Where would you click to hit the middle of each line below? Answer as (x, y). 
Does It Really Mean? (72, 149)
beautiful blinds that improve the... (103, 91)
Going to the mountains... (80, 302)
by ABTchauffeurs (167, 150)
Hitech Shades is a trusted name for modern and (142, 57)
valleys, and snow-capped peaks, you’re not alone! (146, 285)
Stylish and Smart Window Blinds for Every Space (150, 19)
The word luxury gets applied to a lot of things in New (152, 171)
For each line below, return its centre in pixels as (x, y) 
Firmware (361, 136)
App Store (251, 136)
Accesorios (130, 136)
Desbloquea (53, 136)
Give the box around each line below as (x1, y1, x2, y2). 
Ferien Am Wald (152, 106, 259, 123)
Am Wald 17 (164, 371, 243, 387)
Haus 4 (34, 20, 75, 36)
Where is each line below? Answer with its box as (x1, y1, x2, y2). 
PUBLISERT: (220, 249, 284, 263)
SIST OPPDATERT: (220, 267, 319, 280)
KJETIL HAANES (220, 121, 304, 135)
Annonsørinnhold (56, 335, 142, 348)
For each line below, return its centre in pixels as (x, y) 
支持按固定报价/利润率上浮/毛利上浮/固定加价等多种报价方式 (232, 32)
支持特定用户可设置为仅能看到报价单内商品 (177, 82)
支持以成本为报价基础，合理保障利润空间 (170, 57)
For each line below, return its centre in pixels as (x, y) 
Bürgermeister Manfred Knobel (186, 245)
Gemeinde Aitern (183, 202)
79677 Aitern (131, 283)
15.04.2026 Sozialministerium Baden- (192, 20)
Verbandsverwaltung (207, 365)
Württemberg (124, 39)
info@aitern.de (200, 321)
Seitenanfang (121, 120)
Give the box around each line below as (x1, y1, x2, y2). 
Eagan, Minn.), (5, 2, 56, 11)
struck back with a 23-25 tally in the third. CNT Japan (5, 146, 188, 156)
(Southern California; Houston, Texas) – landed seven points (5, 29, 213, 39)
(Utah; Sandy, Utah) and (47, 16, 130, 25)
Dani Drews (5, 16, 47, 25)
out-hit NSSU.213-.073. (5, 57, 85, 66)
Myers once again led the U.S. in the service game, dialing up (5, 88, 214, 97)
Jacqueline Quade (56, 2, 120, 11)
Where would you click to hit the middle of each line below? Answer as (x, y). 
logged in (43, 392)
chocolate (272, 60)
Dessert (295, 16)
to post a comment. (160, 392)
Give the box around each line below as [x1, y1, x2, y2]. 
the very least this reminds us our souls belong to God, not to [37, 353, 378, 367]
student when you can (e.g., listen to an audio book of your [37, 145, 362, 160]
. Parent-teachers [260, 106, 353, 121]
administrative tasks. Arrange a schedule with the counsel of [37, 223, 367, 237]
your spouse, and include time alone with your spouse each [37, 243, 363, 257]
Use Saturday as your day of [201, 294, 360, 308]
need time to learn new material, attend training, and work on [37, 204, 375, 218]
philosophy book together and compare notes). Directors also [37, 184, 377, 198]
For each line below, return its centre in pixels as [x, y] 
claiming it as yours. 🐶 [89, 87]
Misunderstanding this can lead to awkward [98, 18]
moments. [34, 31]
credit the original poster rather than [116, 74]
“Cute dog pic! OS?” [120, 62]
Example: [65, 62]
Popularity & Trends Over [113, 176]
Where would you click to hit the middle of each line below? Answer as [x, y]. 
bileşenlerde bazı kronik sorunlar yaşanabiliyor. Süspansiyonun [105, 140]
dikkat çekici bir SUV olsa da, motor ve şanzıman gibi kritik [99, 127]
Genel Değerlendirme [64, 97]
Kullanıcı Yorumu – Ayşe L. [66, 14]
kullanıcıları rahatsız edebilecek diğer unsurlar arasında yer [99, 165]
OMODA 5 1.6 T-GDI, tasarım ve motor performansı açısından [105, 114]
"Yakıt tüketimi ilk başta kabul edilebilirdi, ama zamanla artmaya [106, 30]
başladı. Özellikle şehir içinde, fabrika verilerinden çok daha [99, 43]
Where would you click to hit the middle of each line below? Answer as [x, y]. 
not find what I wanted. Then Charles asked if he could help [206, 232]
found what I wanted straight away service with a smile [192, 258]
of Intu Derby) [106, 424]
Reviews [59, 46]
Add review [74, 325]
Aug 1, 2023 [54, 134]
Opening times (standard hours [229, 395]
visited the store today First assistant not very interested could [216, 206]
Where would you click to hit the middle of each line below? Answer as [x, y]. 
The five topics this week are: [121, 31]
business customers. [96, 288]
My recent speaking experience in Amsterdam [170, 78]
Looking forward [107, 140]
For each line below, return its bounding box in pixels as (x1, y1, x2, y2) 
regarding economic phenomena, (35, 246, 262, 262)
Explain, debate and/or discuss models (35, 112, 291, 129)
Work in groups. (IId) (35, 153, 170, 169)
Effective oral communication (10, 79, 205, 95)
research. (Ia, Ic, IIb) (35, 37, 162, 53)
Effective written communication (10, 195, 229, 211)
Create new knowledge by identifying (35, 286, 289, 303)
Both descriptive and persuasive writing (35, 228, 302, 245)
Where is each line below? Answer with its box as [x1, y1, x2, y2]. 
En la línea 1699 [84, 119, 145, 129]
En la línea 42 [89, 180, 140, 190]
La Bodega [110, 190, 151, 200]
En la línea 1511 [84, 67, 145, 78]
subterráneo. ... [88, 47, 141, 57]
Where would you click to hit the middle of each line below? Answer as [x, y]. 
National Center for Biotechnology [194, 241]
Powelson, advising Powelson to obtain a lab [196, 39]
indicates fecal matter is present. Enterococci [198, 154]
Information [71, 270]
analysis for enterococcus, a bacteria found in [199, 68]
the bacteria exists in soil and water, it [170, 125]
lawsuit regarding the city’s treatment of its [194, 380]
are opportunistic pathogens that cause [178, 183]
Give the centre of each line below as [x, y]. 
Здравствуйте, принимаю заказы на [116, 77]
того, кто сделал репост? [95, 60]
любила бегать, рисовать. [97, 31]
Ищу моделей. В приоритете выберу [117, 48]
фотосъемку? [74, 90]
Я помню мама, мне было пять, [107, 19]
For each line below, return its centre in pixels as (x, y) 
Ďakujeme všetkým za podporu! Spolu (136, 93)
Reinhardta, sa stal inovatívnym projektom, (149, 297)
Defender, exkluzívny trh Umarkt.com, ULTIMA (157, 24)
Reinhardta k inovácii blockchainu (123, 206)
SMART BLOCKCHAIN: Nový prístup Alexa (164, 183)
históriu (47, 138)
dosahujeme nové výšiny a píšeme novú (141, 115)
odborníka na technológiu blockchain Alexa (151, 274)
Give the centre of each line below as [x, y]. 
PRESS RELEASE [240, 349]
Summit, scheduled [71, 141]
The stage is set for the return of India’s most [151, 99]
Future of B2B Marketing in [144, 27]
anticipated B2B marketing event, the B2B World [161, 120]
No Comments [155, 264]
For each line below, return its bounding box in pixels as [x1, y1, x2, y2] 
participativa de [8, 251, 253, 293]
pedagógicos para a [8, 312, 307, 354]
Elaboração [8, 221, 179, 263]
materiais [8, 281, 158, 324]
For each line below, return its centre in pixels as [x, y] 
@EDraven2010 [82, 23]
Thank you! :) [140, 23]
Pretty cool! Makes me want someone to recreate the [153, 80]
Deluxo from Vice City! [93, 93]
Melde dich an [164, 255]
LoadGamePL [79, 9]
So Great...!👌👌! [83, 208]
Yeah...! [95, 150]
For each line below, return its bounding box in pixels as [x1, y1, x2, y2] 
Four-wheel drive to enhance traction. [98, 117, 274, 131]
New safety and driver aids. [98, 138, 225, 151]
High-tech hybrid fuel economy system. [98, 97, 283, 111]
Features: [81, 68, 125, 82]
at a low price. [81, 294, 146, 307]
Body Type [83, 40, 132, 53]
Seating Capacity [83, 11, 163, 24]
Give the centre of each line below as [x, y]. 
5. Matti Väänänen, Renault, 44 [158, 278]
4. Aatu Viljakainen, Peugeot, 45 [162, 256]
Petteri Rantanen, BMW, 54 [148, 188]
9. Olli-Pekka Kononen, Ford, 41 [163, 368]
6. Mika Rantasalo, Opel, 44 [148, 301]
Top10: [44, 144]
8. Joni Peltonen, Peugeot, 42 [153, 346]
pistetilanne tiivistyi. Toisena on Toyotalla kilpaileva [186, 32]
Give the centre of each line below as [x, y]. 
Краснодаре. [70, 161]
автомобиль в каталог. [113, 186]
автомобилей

____

## WHAT TO PRODUCE
Could you retype exactly the lines above, starting at the line that contains "are opportunistic pathogens" and ending at the line that contains "Reinhardta, sa stal", and nothing more?

## WORKED SOLUTION
are opportunistic pathogens that cause [178, 183]
Give the centre of each line below as [x, y]. 
Здравствуйте, принимаю заказы на [116, 77]
того, кто сделал репост? [95, 60]
любила бегать, рисовать. [97, 31]
Ищу моделей. В приоритете выберу [117, 48]
фотосъемку? [74, 90]
Я помню мама, мне было пять, [107, 19]
For each line below, return its centre in pixels as (x, y) 
Ďakujeme všetkým za podporu! Spolu (136, 93)
Reinhardta, sa stal inovatívnym projektom, (149, 297)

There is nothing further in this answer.